Yakin Tak Terpapar Corona, Keluarga Buka Plastik dan Mandikan Jenazah, Rumah Disemprot Disinfektan

Kompas.com - 28/03/2020, 09:10 WIB
Petugas medis di ruang isolasi virus corona di Rumah Sakit Umum Cut Meutia, Kabupaten Aceh Utara, Aceh, Minggu (22/3/2020) RSUCM Aceh UtaraPetugas medis di ruang isolasi virus corona di Rumah Sakit Umum Cut Meutia, Kabupaten Aceh Utara, Aceh, Minggu (22/3/2020)
Editor Rachmawati

KOMPAS.com - Salah satu keluarga di Kecamatan Syamtalira Bayu, Aceh Utara membuka plastik jenazah EY (43) anggota keluarga yang meninggal pada Kamis (26/3/2020).

EY berstatus pasien dalam pengawasan (PDP) virus corona yang meninggal di RSU Zainal Abidin, Banda Aceh.

Tak hanya membuka plastik, keluarga juga memandikan jenazah EY. Mereka meyakini EY meninggal bukan karena terpapar corona.

Baca juga: Rumah Duka Pasien PDP Corona di Aceh Utara Disemprot Disinfektan

Menurut keluarga, EY sudah sakit sejak setahun lalu saat masih tinggal di Malaysia.

“Keluarga bersikeras almarhumah itu meninggal dunia karena sakit normal. Karena selama di Malaysia pun, sejak tahun lalu, memang sudah sakit. Itu keterangan warga. Maka, mereka memandikan dan menyakini bukan meninggal dunia karena Covid-19,” kata Jurubicara Gugus Tugas Covid-19 Aceh Utara, Andre Prayudha saat dihubungi Kompas.com, Jumat (27/3/2020).

Saat masih sakit, pasien dirujuk dari Kabupaten Bireuen. Namun setelah meninggal, keluarga sepakat memakamkannya di Kabupaten Aceh Utara.

Baca juga: Jenazah Pasien PDP Corona di Aceh Utara Dibuka Plastiknya dan Dimandikan, Keluarga Bersikeras Pasien Sakit Biasa

Keluarga dikarantina, rumah disemprot disinfektan

Ilustrasi karantina,SHUTTERSTOCK Ilustrasi karantina,
Jurubicara Gugus Tugas Covid-19 Aceh Utara, Andre Prayudha mengatakan setelah kejadian tersebut, petugas dari unsur polisi, TNI, dan tenaga puskesmas turun ke lokasi.

Mereka menyemprot rumah duka dan rumah di sekitarnya dengan disinfektan.

Tak hanya itu. Seluruh warga yang memandikan jenazah juga disemprot disinfektan. Mereka yang kontak langsung dengan jenazah juga diminta melakukan karantina mandiri di rumah.

Selama karantina, warga akan diawasi petugas medis dari Puskesmas Syamtalira Bayu.

Baca juga: Anggota DPRD Aceh Utara Berharap Ada Hotel Khusus untuk Tenaga Medis

Andre mengatakan penyemprotan dan karantina dilakukan untuk mencegah penyebaran virus corona.

“Kami imbau pada keluarga, meski hasilnya belum keluar apakah positif atau negatif corona, protokol pemakaman harus diikuti sesuai petunjuk yang telah ditetapkan," kata Andre.

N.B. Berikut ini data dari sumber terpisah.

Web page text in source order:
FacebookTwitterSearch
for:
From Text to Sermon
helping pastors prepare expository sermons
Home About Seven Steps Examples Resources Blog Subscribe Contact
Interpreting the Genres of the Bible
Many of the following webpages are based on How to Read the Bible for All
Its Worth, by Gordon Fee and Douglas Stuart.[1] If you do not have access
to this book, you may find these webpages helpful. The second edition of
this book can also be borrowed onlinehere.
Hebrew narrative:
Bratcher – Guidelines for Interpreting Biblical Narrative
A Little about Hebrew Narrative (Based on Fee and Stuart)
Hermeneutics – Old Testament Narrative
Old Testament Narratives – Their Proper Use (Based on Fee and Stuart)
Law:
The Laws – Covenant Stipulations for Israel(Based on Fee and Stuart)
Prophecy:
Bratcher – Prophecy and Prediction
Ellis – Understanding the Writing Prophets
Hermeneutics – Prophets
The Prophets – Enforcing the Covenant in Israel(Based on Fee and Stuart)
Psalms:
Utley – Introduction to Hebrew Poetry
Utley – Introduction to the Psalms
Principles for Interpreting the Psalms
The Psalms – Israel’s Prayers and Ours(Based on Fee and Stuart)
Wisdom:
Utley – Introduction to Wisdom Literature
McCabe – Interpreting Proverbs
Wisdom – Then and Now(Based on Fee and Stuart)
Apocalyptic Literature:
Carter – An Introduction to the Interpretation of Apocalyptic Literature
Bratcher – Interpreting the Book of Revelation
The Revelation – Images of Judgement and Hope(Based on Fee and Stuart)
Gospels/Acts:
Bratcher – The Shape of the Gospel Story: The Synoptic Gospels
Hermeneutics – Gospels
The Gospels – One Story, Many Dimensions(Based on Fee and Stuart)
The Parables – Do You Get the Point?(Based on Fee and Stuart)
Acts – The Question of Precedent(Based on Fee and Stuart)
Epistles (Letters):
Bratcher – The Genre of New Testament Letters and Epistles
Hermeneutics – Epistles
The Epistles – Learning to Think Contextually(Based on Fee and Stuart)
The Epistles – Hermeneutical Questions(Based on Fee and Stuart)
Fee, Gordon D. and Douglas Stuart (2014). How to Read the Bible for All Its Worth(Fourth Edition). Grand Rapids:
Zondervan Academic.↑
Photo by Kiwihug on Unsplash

"Ini upaya mencegah penyebaran virus dan kami harap masyarakat memahaminya untuk kebaikan bersama,” pungkasnya.

Baca juga: Aceh Utara Siapkan Rp 2 Miliar untuk Kebutuhan Tim Medis hingga Pasien Covid-19

Sentuh PDP meninggal, otomatis jadi ODP

Ilustrasi pasien terinfeksi virus coronaShutterstock Ilustrasi pasien terinfeksi virus corona
Dilansir dari pemberitaan Kompas.com pada 26 Maret 2020, orang yang menyentuh dan mencium jenazah PDP otomatis statusnya menjadi orang dalam pemantauan (ODP).

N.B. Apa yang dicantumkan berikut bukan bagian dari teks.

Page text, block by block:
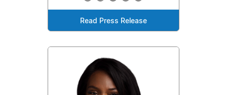
Read Press Release
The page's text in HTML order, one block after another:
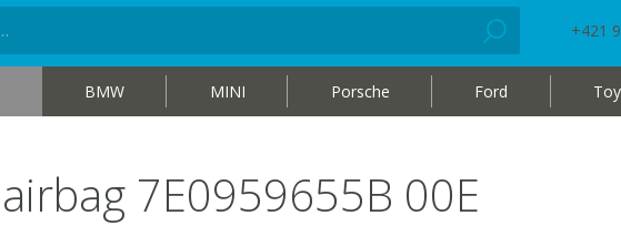
+421
BMW MINI Porsche Ford
7E0959655B 00E
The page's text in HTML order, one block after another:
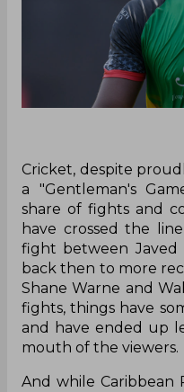
Cricket, despite
a "Gentleman's
share of fights and
have crossed the
fight between Javed
back then to more
Shane Warne and
fights, things have
and have ended up
mouth of the viewers.
And while Caribbean
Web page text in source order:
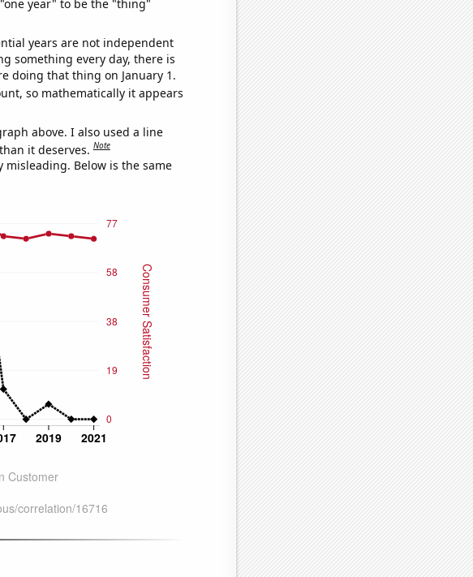
year" to be the "thing"
years are not independent
something every day, there is
doing that thing on January 1.
so mathematically it appears
above. I also used a line
it deserves.Note
Below is the same
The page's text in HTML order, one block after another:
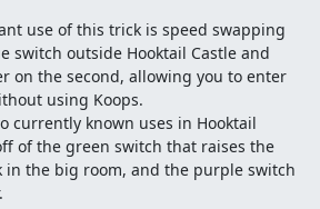
use of this trick is speed swapping
switch outside Hooktail Castle and
on the second, allowing you to enter
using Koops.
currently known uses in Hooktail
of the green switch that raises the
in the big room, and the purple switch
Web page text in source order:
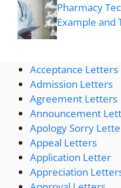
Pharmacy
Example and
Acceptance Letters
Admission Letters
Agreement Letters
Announcement
Apology Sorry
Appeal Letters
Application Letter
Appreciation

Hal tersebut diungkapkan Panji Hadisoemarto, dosen Departemen Ilmu Kesehatan Masyarakat dari Fakultas Kedokteran Universitas Padjadjaran (Unpad).

Menurutnya, pada umumnya jenazah yang meninggal karena suatu penyakit dianggap tidak akan menularkan virus atau penyakitnya ke orang lain.

Baca juga: Jenazah PDP Covid-19 Dicium Keluarga, Pemkot Makassar Waspadai Pendatang dari Kolaka

Namun penularan yang dimaksud adalah penularan dengan cara droplet (batuk dan bersin). Tapi virus Covid-19 bisa menular secara tidak langsung dan sangat berisiko menular jika jenazah disentuh atau dicium.

"Jadi, ya. Kalau keluarga membuka, menyentuh, dan mencium jenazah pasien terkonfirmasi Covid-19, semua (yang ada di sekitarnya dan melakukannya) jadi ODP," kata Panji kepada Kompas.com (26/3/2020).

Baca juga: Viral Keluarga Bongkar Plastik Jenazah Pasien Berstatus PDP di Kolaka, Ini Fakta Lengkapnya

Selain itu warga yang kontak erat dengan PDP harus melakukan uji swab untuk memastikan terpapar virus corona atau tidak.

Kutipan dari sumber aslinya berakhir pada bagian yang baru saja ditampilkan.